High numbers of elk, deer, boar and wolves show long-term effect of world’s worst nuclear accident is less damaging than everyday human activity, say scientists


The explosion of reactor four on 26 April 1986 killed dozens of plant staff and rescue workers, and led to high radiation doses in the first weeks and months that had significant effects on animal health and reproduction around Chernobyl.

But after analysing previously unpublished animal track records and aerial surveys from Belarusian authorities and scientists, the authors of the study, which was published in the journal Current Biology, found no long-term impact to population numbers from the radiation released by the accident.

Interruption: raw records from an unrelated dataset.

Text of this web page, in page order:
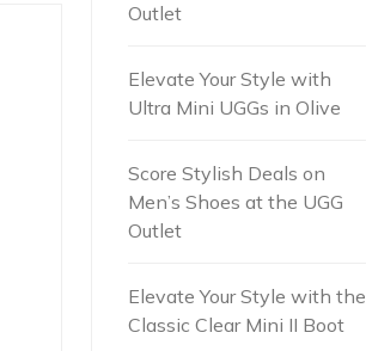
Outlet
Elevate Your Style with
Ultra Mini UGGs in Olive
Score Stylish Deals on
Men’s Shoes at the UGG
Outlet
Elevate Your Style with the
Classic Clear Mini II Boot
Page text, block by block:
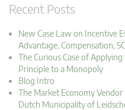
Recent Posts
New Case Law on Incentive
Advantage, Compensation,
The Curious Case of
Principle to a Monopoly
Blog Intro
The Market Economy
Dutch Municipality of
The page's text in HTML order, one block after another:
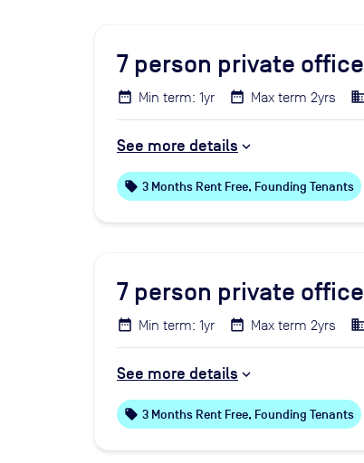
7 person private office
Min term: 1yr Max term 2yrs
See more details
local_offer 3 Months Rent Free, Founding Tenants
7 person private office
Min term: 1yr Max term 2yrs
See more details
local_offer 3 Months Rent Free, Founding Tenants
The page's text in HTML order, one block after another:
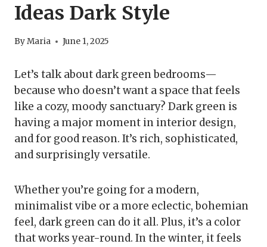
Ideas Dark Style
ByMaria June 1, 2025
Let’s talk about dark green bedrooms—
because who doesn’t want a space that feels
like a cozy, moody sanctuary? Dark green is
having a major moment in interior design,
and for good reason. It’s rich, sophisticated,
and surprisingly versatile.
Whether you’re going for a modern,
minimalist vibe or a more eclectic, bohemian
feel, dark green can do it all. Plus, it’s a color
that works year-round. In the winter, it feels
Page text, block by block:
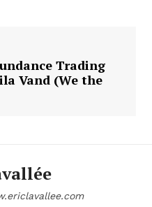
Trading
Vand (We the
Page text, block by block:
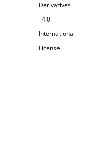
Derivatives
4.0
International
License.
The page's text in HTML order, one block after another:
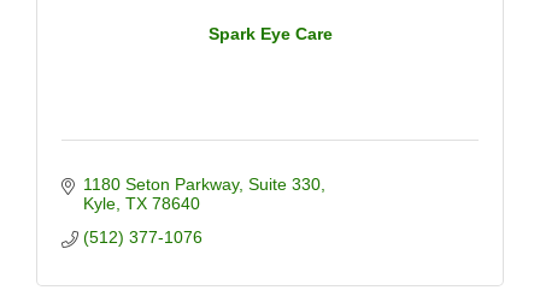
Spark Eye Care
1180 Seton Parkway Suite 330
Kyle TX 78640
(512) 377-1076
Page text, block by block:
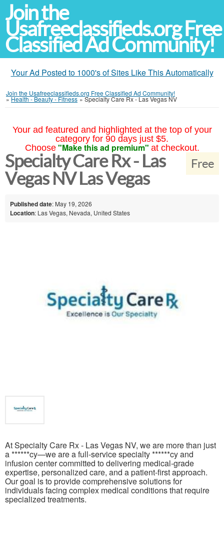
Join the
Usafreeclassifieds.org Free
Classified Ad Community!
Your Ad Posted to 1000's of Sites Like This Automatically
Join the Usafreeclassifieds.org Free Classified Ad Community!
»Health - Beauty - Fitness »Specialty Care Rx - Las Vegas NV
Your ad featured and highlighted at the top of your
category for 90 days just $5.
Choose "Make this ad premium" at checkout.
Free
Specialty Care Rx - Las
Vegas NV Las Vegas
Published date: May 19, 2026
Location: Las Vegas, Nevada, United States
At Specialty Care Rx - Las Vegas NV, we are more than just
a ******cy—we are a full-service specialty ******cy and
infusion center committed to delivering medical-grade
expertise, personalized care, and a patient-first approach.
Our goal is to provide comprehensive solutions for
individuals facing complex medical conditions that require
specialized treatments.
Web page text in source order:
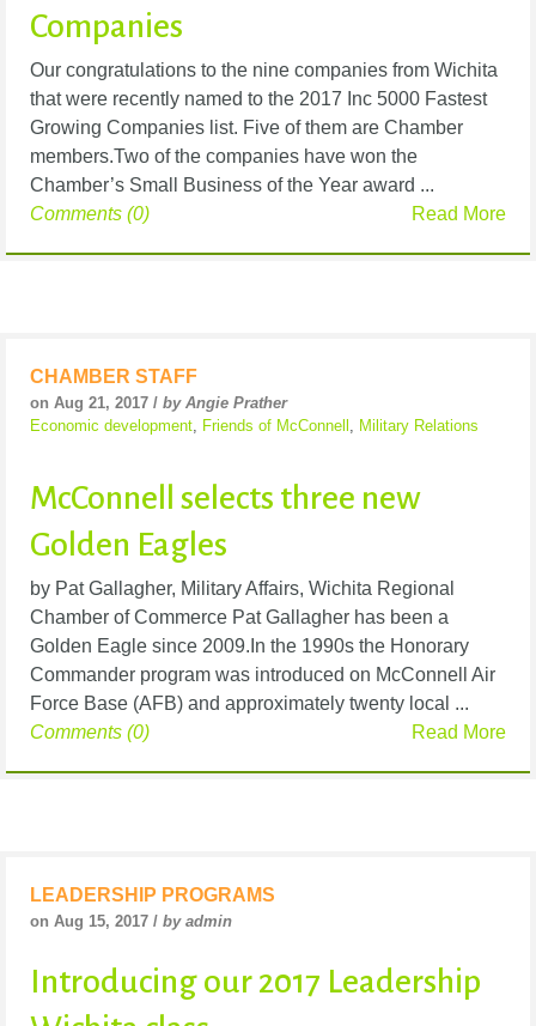
Companies
Our congratulations to the nine companies from Wichita
that were recently named to the 2017 Inc 5000 Fastest
Growing Companies list. Five of them are Chamber
members.Two of the companies have won the
Chamber’s Small Business of the Year award ...
Read More
Comments (0)
CHAMBER STAFF
on Aug 21, 2017 / by Angie Prather
Economic development, Friends of McConnell , Military Relations
McConnell selects three new
Golden Eagles
by Pat Gallagher, Military Affairs, Wichita Regional
Chamber of Commerce Pat Gallagher has been a
Golden Eagle since 2009.In the 1990s the Honorary
Commander program was introduced on McConnell Air
Force Base (AFB) and approximately twenty local ...
Read More
Comments (0)
LEADERSHIP PROGRAMS
on Aug 15, 2017 / by admin
Introducing our 2017 Leadership
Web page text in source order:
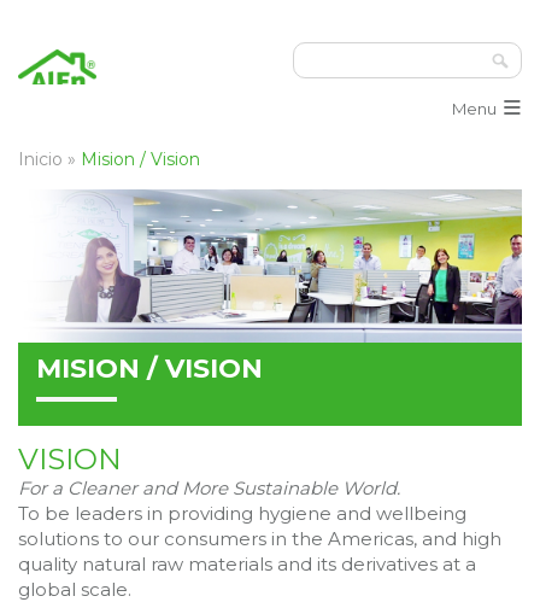
Menu ≡
Inicio » Mision / Vision
MISION / VISION
VISION
For a Cleaner and More Sustainable World.
To be leaders in providing hygiene and wellbeing
solutions to our consumers in the Americas, and high
quality natural raw materials and its derivatives at a
global scale.
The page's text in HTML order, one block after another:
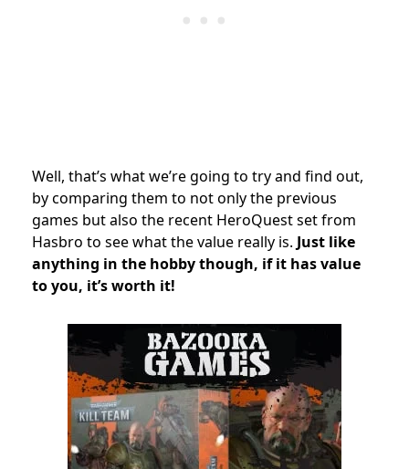
Well, that’s what we’re going to try and find out,
by comparing them to not only the previous
games but also the recent HeroQuest set from
Hasbro to see what the value really is. Just like
anything in the hobby though, if it has value
to you, it’s worth it!
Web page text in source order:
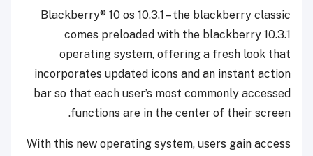
Blackberry® 10 os 10.3.1 – the blackberry classic
comes preloaded with the blackberry 10.3.1
operating system, offering a fresh look that
incorporates updated icons and an instant action
bar so that each user’s most commonly accessed
functions are in the center of their screen.
With this new operating system, users gain access
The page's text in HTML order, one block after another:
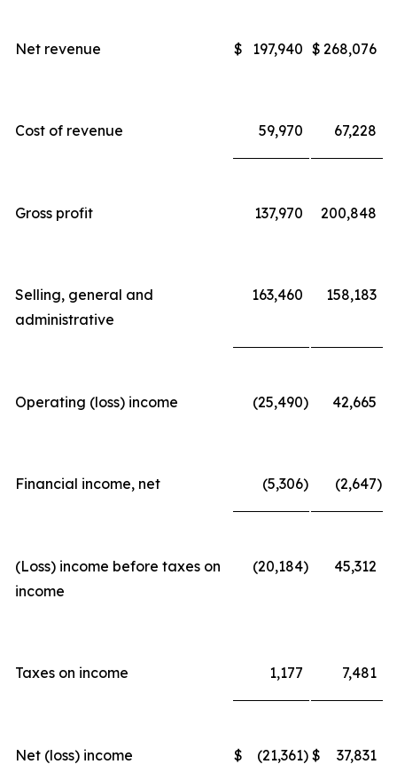
Net revenue $ 197,940 $ 268,076
Cost of revenue 59,970 67,228
Gross profit 137,970 200,848
Selling, general and
administrative
163,460 158,183
Operating (loss) income (25,490) 42,665
Financial income, net (5,306) (2,647)
(Loss) income before taxes on
income
(20,184) 45,312
Taxes on income 1,177 7,481
Net (loss) income $ (21,361) $ 37,831
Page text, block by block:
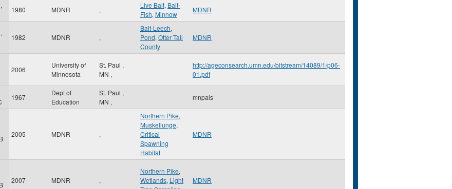
1980 MDNR ,
Live Bait, Bait-
Fish, Minnow
MDNR
1982 MDNR ,
Bait-Leech,
Pond, Otter Tail
County
MDNR
2006
University of
Minnesota
St. Paul ,
MN ,
http://ageconsearch.umn.edu/bitstream/14089/1/p06-
01.pdf
1967
Dept of
Education
St. Paul ,
MN ,
mnpals
2005 MDNR ,
Northern Pike,
Muskellunge,
Critical
Spawning
Habitat
MDNR
2007 MDNR ,
Northern Pike,
Wetlands, Light
MDNR
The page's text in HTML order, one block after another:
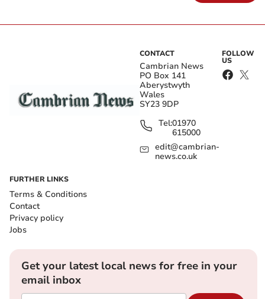
CONTACT
Cambrian News
PO Box 141
Aberystwyth
Wales
SY23 9DP
Tel:01970
615000
edit@cambrian-
news.co.uk
FOLLOW
US
FURTHER LINKS
Terms & Conditions
Contact
Privacy policy
Jobs
Get your latest local news for free in your
email inbox
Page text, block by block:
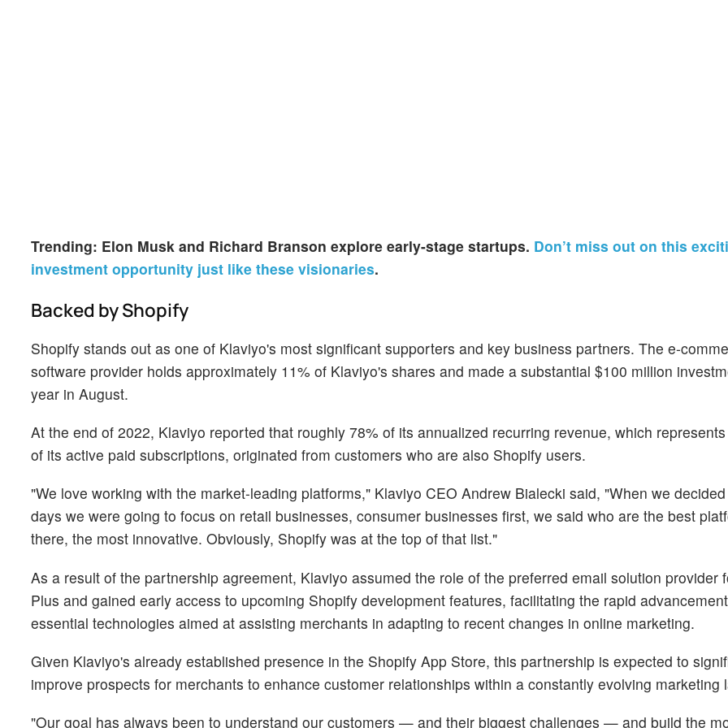
Trending: Elon Musk and Richard Branson explore early-stage startups. Don’t miss out on this
investment opportunity just like these visionaries.
Backed by Shopify
Shopify stands out as one of Klaviyo's most significant supporters and key business partners. The e-
software provider holds approximately 11% of Klaviyo's shares and made a substantial $100 million
year in August.
At the end of 2022, Klaviyo reported that roughly 78% of its annualized recurring revenue, which
of its active paid subscriptions, originated from customers who are also Shopify users.
"We love working with the market-leading platforms," Klaviyo CEO Andrew Bialecki said, "When we
days we were going to focus on retail businesses, consumer businesses first, we said who are the best
there, the most innovative. Obviously, Shopify was at the top of that list."
As a result of the partnership agreement, Klaviyo assumed the role of the preferred email solution provider
Plus and gained early access to upcoming Shopify development features, facilitating the rapid
essential technologies aimed at assisting merchants in adapting to recent changes in online marketing.
Given Klaviyo's already established presence in the Shopify App Store, this partnership is expected to
improve prospects for merchants to enhance customer relationships within a constantly evolving marketing
"Our goal has always been to understand our customers — and their biggest challenges — and build the
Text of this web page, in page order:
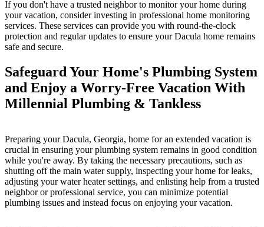
If you don't have a trusted neighbor to monitor your home during
your vacation, consider investing in professional home monitoring
services. These services can provide you with round-the-clock
protection and regular updates to ensure your Dacula home remains
safe and secure.
Safeguard Your Home's Plumbing System
and Enjoy a Worry-Free Vacation With
Millennial Plumbing & Tankless
Preparing your Dacula, Georgia, home for an extended vacation is
crucial in ensuring your plumbing system remains in good condition
while you're away. By taking the necessary precautions, such as
shutting off the main water supply, inspecting your home for leaks,
adjusting your water heater settings, and enlisting help from a trusted
neighbor or professional service, you can minimize potential
plumbing issues and instead focus on enjoying your vacation.
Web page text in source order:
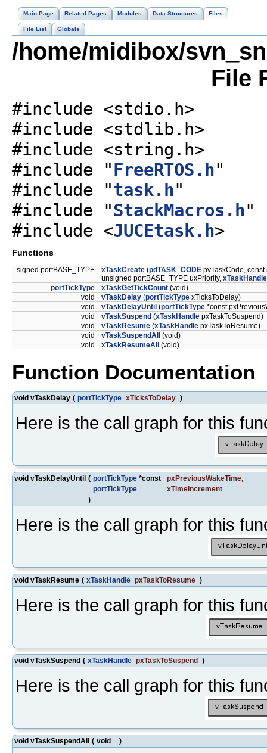
Main Page Related Pages Modules Data Structures Files
File List Globals
/home/midibox/
File
#include <stdio.h>
#include <stdlib.h>
#include <string.h>
#include "FreeRTOS.h"
#include "task.h"
#include "StackMacros.h"
#include <JUCEtask.h>
Functions
signed portBASE_TYPE xTaskCreate (pdTASK_CODE pvTaskCode,
unsigned portBASE_TYPE uxPriority, xTaskHandle
portTickType
xTaskGetTickCount (void)
void
vTaskDelay (portTickType xTicksToDelay)
void
vTaskDelayUntil (portTickType *const
void
vTaskSuspend (xTaskHandle pxTaskToSuspend)
void
vTaskResume (xTaskHandle pxTaskToResume)
void
vTaskSuspendAll
(void)
void
xTaskResumeAll (void)
Function Documentation
void vTaskDelay ( portTickType xTicksToDelay )
Here is the call graph for this
void vTaskDelayUntil ( portTickType *const pxPreviousWakeTime,
portTickType
xTimeIncrement
)
Here is the call graph for this
void vTaskResume ( xTaskHandle pxTaskToResume )
Here is the call graph for this
void vTaskSuspend ( xTaskHandle pxTaskToSuspend )
Here is the call graph for this
void vTaskSuspendAll ( void )
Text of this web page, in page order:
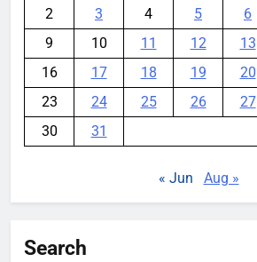
2
3 4 5 6
9
10 11 12 13
16
17 18 19 20
23
24 25 26 27
30
31
« Jun Aug »
Search
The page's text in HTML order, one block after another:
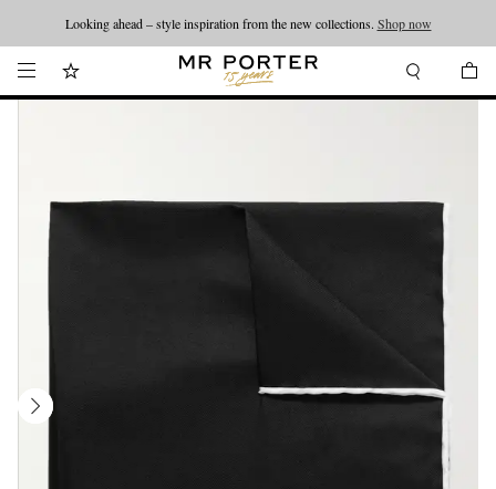
Looking ahead – style inspiration from the new collections. Shop now
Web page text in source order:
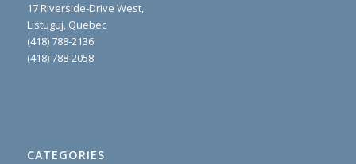
17 Riverside-Drive West,
Listuguj, Quebec
(418) 788-2136
(418) 788-2058
CATEGORIES
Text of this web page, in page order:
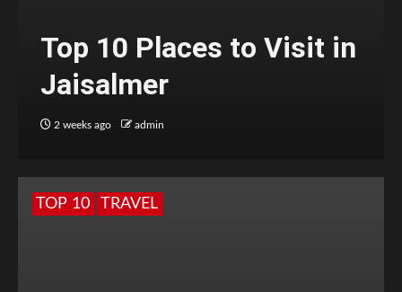
Top 10 Places to Visit in
Jaisalmer
2 weeks ago admin
TOP 10 TRAVEL
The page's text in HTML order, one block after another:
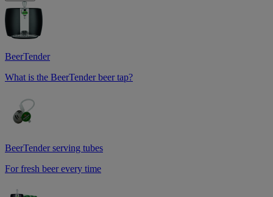
BeerTender
What is the BeerTender beer tap?
BeerTender serving tubes
For fresh beer every time
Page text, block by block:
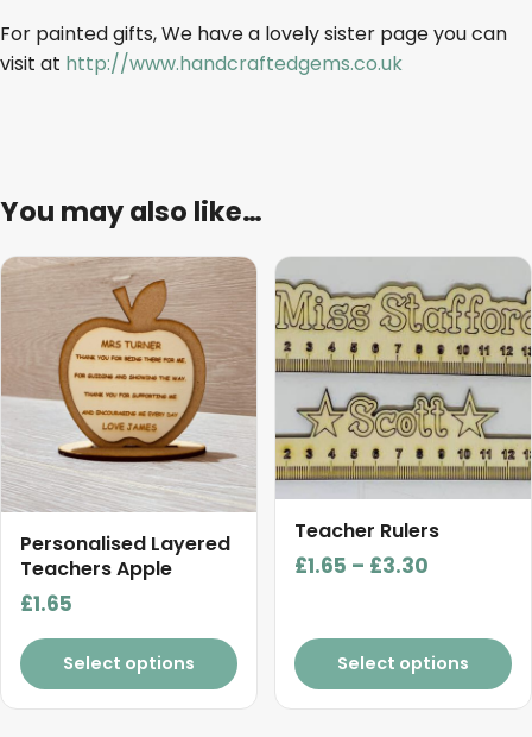
For painted gifts, We have a lovely sister page you can
visit at http://www.handcraftedgems.co.uk
You may also like…
Personalised Layered
Teachers Apple
£1.65
Select options
Teacher Rulers
£1.65 – £3.30
through
£3.30
Select options
This
product
has
multiple
variants.
The
options
may
be
chosen
on
page
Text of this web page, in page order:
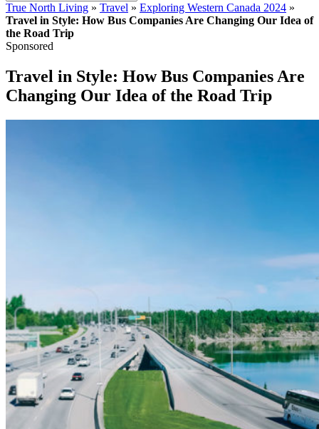
True North Living » Travel » Exploring Western Canada 2024 »
Travel in Style: How Bus Companies Are Changing Our Idea of
the Road Trip
Sponsored
Travel in Style: How Bus Companies Are
Changing Our Idea of the Road Trip
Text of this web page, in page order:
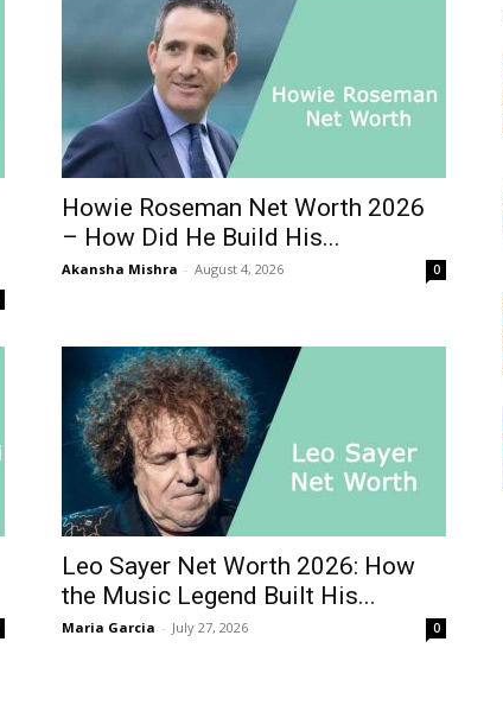
Howie Roseman Net Worth 2026
– How Did He Build His...
Akansha Mishra - August 4, 2026 0
Leo Sayer Net Worth 2026: How
the Music Legend Built His...
Maria Garcia - July 27, 2026 0
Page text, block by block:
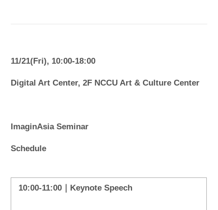
11/21(Fri), 10:00-18:00
Digital Art Center, 2F NCCU Art & Culture Center
ImaginAsia Seminar
Schedule
10:00-11:00｜Keynote Speech
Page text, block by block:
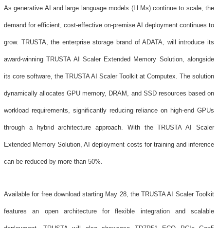
As generative AI and large language models (LLMs) continue to scale, the
demand for efficient, cost-effective on-premise AI deployment continues to
grow. TRUSTA, the enterprise storage brand of ADATA, will introduce its
award-winning TRUSTA AI Scaler Extended Memory Solution, alongside
its core software, the TRUSTA AI Scaler Toolkit at Computex. The solution
dynamically allocates GPU memory, DRAM, and SSD resources based on
workload requirements, significantly reducing reliance on high-end GPUs
through a hybrid architecture approach. With the TRUSTA AI Scaler
Extended Memory Solution, AI deployment costs for training and inference
can be reduced by more than 50%.
Available for free download starting May 28, the TRUSTA AI Scaler Toolkit
features an open architecture for flexible integration and scalable
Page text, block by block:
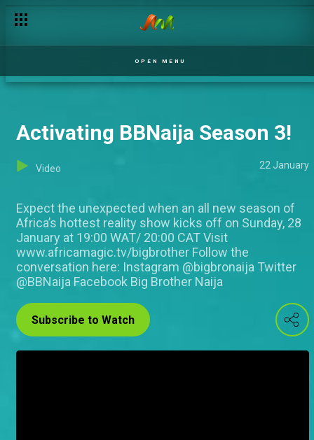
OPEN MENU
Activating BBNaija Season 3!
Video 22 January
Expect the unexpected when an all new season of
Africa’s hottest reality show kicks off on Sunday, 28
January at 19:00 WAT/ 20:00 CAT Visit
www.africamagic.tv/bigbrother Follow the
conversation here: Instagram @bigbronaija Twitter
@BBNaija Facebook Big Brother Naija
Subscribe to Watch
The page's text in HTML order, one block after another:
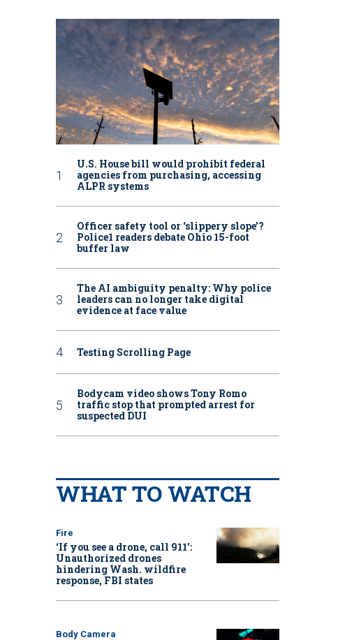
U.S. House bill would prohibit federal
agencies from purchasing, accessing
ALPR systems
Officer safety tool or ‘slippery slope’?
Police1 readers debate Ohio 15-foot
buffer law
The AI ambiguity penalty: Why police
leaders can no longer take digital
evidence at face value
Testing Scrolling Page
Bodycam video shows Tony Romo
traffic stop that prompted arrest for
suspected DUI
WHAT TO WATCH
Fire
‘If you see a drone, call 911':
Unauthorized drones
hindering Wash. wildfire
response, FBI states
Body Camera
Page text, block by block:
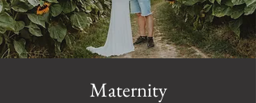
Maternity
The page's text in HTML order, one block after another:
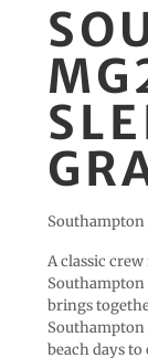
Southampton
A classic
Southampton
brings
Southampton
beach days
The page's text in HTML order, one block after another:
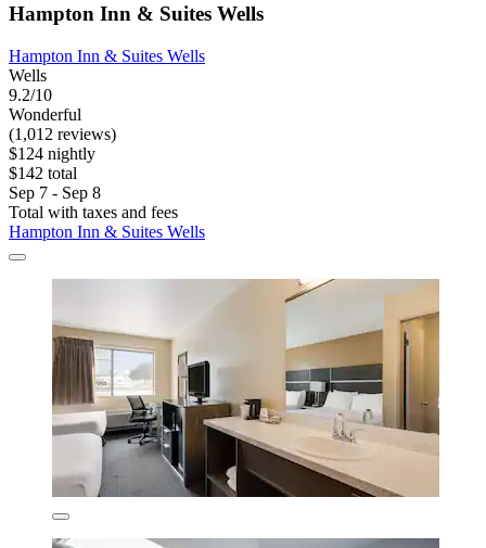
Hampton Inn & Suites Wells
Hampton Inn & Suites Wells
Wells
9.2/10
Wonderful
(1,012 reviews)
$124 nightly
$142 total
Sep 7 - Sep 8
Total with taxes and fees
Hampton Inn & Suites Wells
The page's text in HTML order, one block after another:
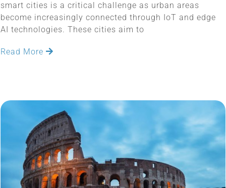
smart cities is a critical challenge as urban areas
become increasingly connected through IoT and edge
AI technologies. These cities aim to
Read More
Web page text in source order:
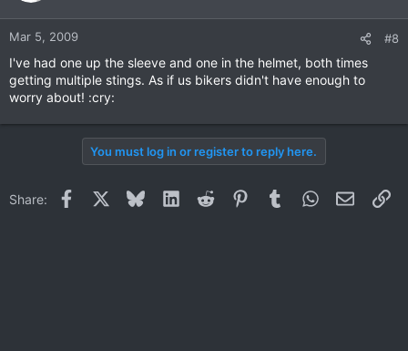
Mar 5, 2009 #8
I've had one up the sleeve and one in the helmet, both times
getting multiple stings. As if us bikers didn't have enough to
worry about! :cry:
You must log in or register to reply here.
Share: Facebook BlueskyLinkedInReddit PinterestTumblrWhatsApp
Email

“Chernobyl caused a lot of human damage. The social and economical problems were huge. If you set that aside – if you can set that aside – it’s hard to argue that it’s really damaged the ecosystem as a whole,” said Smith.

The number of animals was probably lower before the nuclear accident than now, because the area was relatively developed, with industry, agriculture and hunting. While it was possible that radiation still had some negative effects on animals it was not enough to affect their populations, Smith said.

But Anders Pape Møller of the University of Paris-Sud questioned why the data had gone unpublished for decades and argued the rebound in populations was simply a sign of wildlife doing better across Europe.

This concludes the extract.